**RECORDS SHOWN:**
--

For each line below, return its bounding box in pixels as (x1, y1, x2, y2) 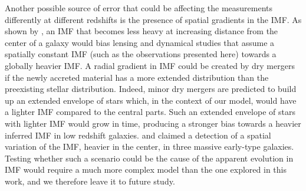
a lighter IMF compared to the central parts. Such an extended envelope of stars (5, 106, 295, 118)
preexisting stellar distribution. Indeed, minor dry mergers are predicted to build (5, 83, 297, 95)
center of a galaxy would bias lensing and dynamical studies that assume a (5, 36, 275, 48)
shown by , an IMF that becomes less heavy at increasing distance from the (5, 25, 278, 37)
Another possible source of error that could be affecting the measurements (5, 2, 273, 14)
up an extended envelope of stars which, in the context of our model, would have (5, 94, 297, 106)
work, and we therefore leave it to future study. (5, 174, 175, 187)
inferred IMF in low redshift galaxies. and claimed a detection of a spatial (5, 129, 271, 141)
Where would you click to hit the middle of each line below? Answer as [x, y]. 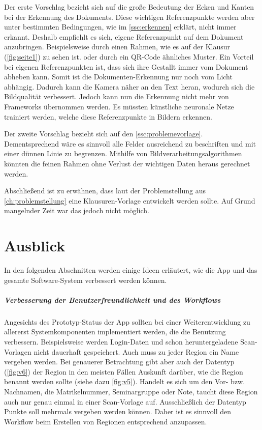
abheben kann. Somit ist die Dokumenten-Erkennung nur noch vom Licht [118, 77]
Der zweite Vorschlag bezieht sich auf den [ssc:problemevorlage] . [104, 134]
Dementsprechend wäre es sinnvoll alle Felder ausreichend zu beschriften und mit [130, 143]
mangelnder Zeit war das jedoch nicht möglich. [77, 210]
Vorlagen [18, 351]
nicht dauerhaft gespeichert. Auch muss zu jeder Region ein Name [136, 351]
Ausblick [35, 246]
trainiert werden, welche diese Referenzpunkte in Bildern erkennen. [108, 116]
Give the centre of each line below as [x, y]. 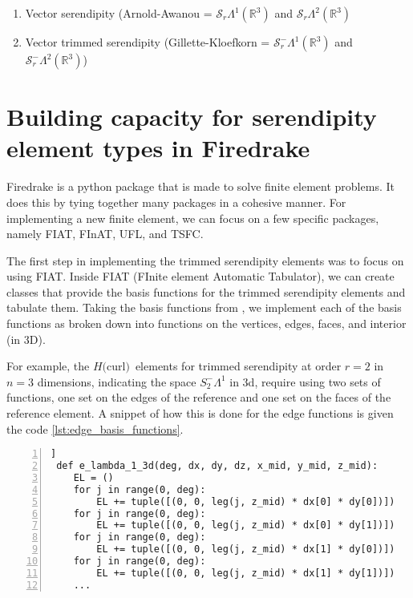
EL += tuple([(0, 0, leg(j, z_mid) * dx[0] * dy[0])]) [246, 501]
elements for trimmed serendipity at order [238, 366]
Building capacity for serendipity [192, 117]
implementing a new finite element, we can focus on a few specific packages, [193, 218]
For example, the [48, 366]
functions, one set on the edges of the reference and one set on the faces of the [199, 397]
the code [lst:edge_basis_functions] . [95, 428]
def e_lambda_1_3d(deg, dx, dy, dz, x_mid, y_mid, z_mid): [217, 466]
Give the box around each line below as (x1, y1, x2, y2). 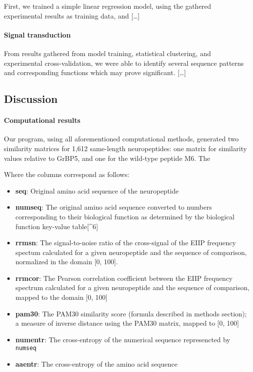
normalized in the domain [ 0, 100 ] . (15, 256, 118, 267)
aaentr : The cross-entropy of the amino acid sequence (15, 359, 177, 369)
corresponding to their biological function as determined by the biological (15, 211, 234, 221)
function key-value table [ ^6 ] (15, 221, 98, 231)
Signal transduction (4, 29, 71, 39)
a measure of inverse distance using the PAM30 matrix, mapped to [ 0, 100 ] (15, 318, 239, 328)
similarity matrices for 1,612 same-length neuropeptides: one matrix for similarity (4, 143, 247, 153)
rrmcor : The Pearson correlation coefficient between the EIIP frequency (15, 273, 233, 283)
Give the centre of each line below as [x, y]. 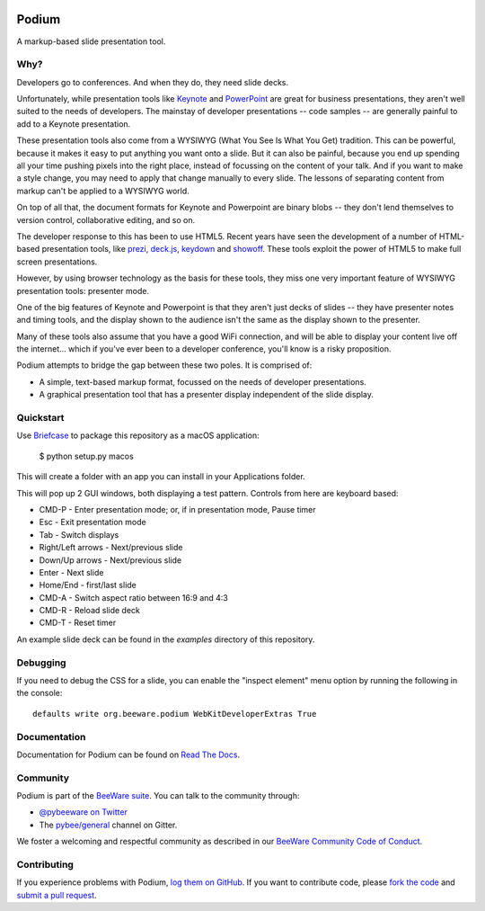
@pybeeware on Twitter [83, 812]
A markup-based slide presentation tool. [91, 41]
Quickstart [40, 418]
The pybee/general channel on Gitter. [108, 825]
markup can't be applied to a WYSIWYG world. [103, 191]
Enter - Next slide [71, 572]
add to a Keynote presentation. [74, 124]
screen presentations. [57, 262]
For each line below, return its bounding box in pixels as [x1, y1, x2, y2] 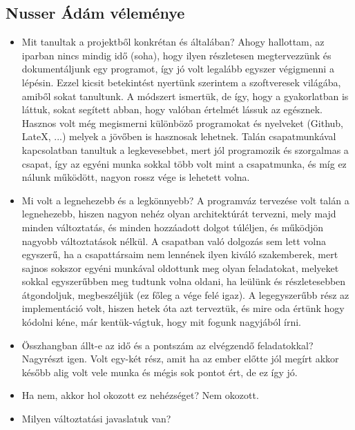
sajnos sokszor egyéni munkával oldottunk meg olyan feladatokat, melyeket [21, 260, 339, 275]
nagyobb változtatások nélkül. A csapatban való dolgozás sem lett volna [21, 233, 326, 248]
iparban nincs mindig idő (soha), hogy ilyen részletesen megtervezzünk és [21, 48, 332, 62]
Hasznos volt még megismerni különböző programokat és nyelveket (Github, [21, 115, 344, 130]
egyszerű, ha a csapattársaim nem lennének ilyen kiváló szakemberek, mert [21, 247, 338, 262]
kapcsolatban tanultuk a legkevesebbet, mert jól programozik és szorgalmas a [21, 142, 349, 157]
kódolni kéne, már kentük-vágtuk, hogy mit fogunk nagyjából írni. [21, 315, 302, 329]
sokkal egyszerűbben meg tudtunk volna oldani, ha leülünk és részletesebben [21, 274, 346, 289]
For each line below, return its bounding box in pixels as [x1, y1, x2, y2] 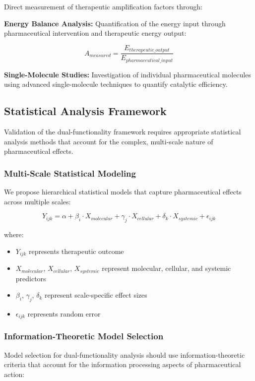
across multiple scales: [4, 196, 71, 206]
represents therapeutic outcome [28, 246, 124, 256]
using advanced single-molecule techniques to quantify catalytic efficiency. [4, 79, 228, 89]
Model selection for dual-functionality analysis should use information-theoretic [4, 349, 245, 360]
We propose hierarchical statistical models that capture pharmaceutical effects [4, 187, 242, 197]
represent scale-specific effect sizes [44, 290, 147, 300]
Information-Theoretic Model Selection [4, 330, 164, 342]
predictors [15, 273, 46, 283]
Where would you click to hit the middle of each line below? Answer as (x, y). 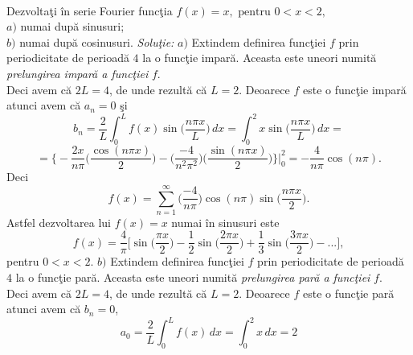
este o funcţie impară (354, 89)
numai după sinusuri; (72, 26)
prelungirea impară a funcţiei (78, 73)
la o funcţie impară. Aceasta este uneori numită (260, 58)
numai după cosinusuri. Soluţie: (97, 41)
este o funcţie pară (348, 293)
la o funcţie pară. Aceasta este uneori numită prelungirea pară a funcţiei (193, 277)
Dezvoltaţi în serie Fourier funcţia (90, 10)
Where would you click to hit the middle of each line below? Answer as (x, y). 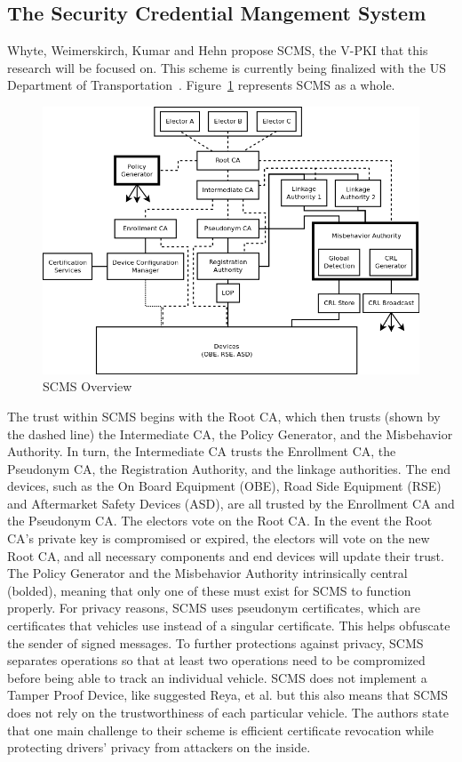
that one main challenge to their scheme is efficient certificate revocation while (221, 730)
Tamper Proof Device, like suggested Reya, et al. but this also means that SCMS (228, 695)
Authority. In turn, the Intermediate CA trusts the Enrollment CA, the (202, 451)
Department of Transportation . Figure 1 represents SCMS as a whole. (201, 85)
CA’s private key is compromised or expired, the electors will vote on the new (219, 538)
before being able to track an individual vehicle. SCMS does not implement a (217, 677)
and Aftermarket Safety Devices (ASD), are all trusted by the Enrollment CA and (231, 503)
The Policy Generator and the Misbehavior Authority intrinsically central (207, 573)

--

**TASK PROMPT:**
Reproduce every line above exactly as written, omitting the images.

**RESULT:**
For each line below, return its bounding box in pixels as (x1, y1, x2, y2) 
a lighter IMF compared to the central parts. Such an extended envelope of stars (5, 106, 295, 118)
preexisting stellar distribution. Indeed, minor dry mergers are predicted to build (5, 83, 297, 95)
center of a galaxy would bias lensing and dynamical studies that assume a (5, 36, 275, 48)
shown by , an IMF that becomes less heavy at increasing distance from the (5, 25, 278, 37)
Another possible source of error that could be affecting the measurements (5, 2, 273, 14)
up an extended envelope of stars which, in the context of our model, would have (5, 94, 297, 106)
work, and we therefore leave it to future study. (5, 174, 175, 187)
inferred IMF in low redshift galaxies. and claimed a detection of a spatial (5, 129, 271, 141)
Where would you click to hit the middle of each line below? Answer as [x, y]. 
abheben kann. Somit ist die Dokumenten-Erkennung nur noch vom Licht [118, 77]
Der zweite Vorschlag bezieht sich auf den [ssc:problemevorlage] . [104, 134]
Dementsprechend wäre es sinnvoll alle Felder ausreichend zu beschriften und mit [130, 143]
mangelnder Zeit war das jedoch nicht möglich. [77, 210]
Vorlagen [18, 351]
nicht dauerhaft gespeichert. Auch muss zu jeder Region ein Name [136, 351]
Ausblick [35, 246]
trainiert werden, welche diese Referenzpunkte in Bildern erkennen. [108, 116]
Give the centre of each line below as [x, y]. 
EL += tuple([(0, 0, leg(j, z_mid) * dx[0] * dy[0])]) [246, 501]
elements for trimmed serendipity at order [238, 366]
Building capacity for serendipity [192, 117]
implementing a new finite element, we can focus on a few specific packages, [193, 218]
For example, the [48, 366]
functions, one set on the edges of the reference and one set on the faces of the [199, 397]
the code [lst:edge_basis_functions] . [95, 428]
def e_lambda_1_3d(deg, dx, dy, dz, x_mid, y_mid, z_mid): [217, 466]
Give the box around each line below as (x1, y1, x2, y2). 
normalized in the domain [ 0, 100 ] . (15, 256, 118, 267)
aaentr : The cross-entropy of the amino acid sequence (15, 359, 177, 369)
corresponding to their biological function as determined by the biological (15, 211, 234, 221)
function key-value table [ ^6 ] (15, 221, 98, 231)
Signal transduction (4, 29, 71, 39)
a measure of inverse distance using the PAM30 matrix, mapped to [ 0, 100 ] (15, 318, 239, 328)
similarity matrices for 1,612 same-length neuropeptides: one matrix for similarity (4, 143, 247, 153)
rrmcor : The Pearson correlation coefficient between the EIIP frequency (15, 273, 233, 283)
Give the centre of each line below as [x, y]. 
@pybeeware on Twitter [83, 812]
A markup-based slide presentation tool. [91, 41]
Quickstart [40, 418]
The pybee/general channel on Gitter. [108, 825]
markup can't be applied to a WYSIWYG world. [103, 191]
Enter - Next slide [71, 572]
add to a Keynote presentation. [74, 124]
screen presentations. [57, 262]
For each line below, return its bounding box in pixels as [x1, y1, x2, y2] 
sajnos sokszor egyéni munkával oldottunk meg olyan feladatokat, melyeket [21, 260, 339, 275]
nagyobb változtatások nélkül. A csapatban való dolgozás sem lett volna [21, 233, 326, 248]
iparban nincs mindig idő (soha), hogy ilyen részletesen megtervezzünk és [21, 48, 332, 62]
Hasznos volt még megismerni különböző programokat és nyelveket (Github, [21, 115, 344, 130]
egyszerű, ha a csapattársaim nem lennének ilyen kiváló szakemberek, mert [21, 247, 338, 262]
kapcsolatban tanultuk a legkevesebbet, mert jól programozik és szorgalmas a [21, 142, 349, 157]
kódolni kéne, már kentük-vágtuk, hogy mit fogunk nagyjából írni. [21, 315, 302, 329]
sokkal egyszerűbben meg tudtunk volna oldani, ha leülünk és részletesebben [21, 274, 346, 289]
For each line below, return its bounding box in pixels as [x1, y1, x2, y2] 
across multiple scales: [4, 196, 71, 206]
represents therapeutic outcome [28, 246, 124, 256]
using advanced single-molecule techniques to quantify catalytic efficiency. [4, 79, 228, 89]
Model selection for dual-functionality analysis should use information-theoretic [4, 349, 245, 360]
We propose hierarchical statistical models that capture pharmaceutical effects [4, 187, 242, 197]
represent scale-specific effect sizes [44, 290, 147, 300]
Information-Theoretic Model Selection [4, 330, 164, 342]
predictors [15, 273, 46, 283]
Where would you click to hit the middle of each line below? Answer as (x, y). 
este o funcţie impară (354, 89)
numai după sinusuri; (72, 26)
prelungirea impară a funcţiei (78, 73)
la o funcţie impară. Aceasta este uneori numită (260, 58)
numai după cosinusuri. Soluţie: (97, 41)
este o funcţie pară (348, 293)
la o funcţie pară. Aceasta este uneori numită prelungirea pară a funcţiei (193, 277)
Dezvoltaţi în serie Fourier funcţia (90, 10)
Where would you click to hit the middle of each line below? Answer as (x, y). 
that one main challenge to their scheme is efficient certificate revocation while (221, 730)
Tamper Proof Device, like suggested Reya, et al. but this also means that SCMS (228, 695)
Authority. In turn, the Intermediate CA trusts the Enrollment CA, the (202, 451)
Department of Transportation . Figure 1 represents SCMS as a whole. (201, 85)
CA’s private key is compromised or expired, the electors will vote on the new (219, 538)
before being able to track an individual vehicle. SCMS does not implement a (217, 677)
and Aftermarket Safety Devices (ASD), are all trusted by the Enrollment CA and (231, 503)
The Policy Generator and the Misbehavior Authority intrinsically central (207, 573)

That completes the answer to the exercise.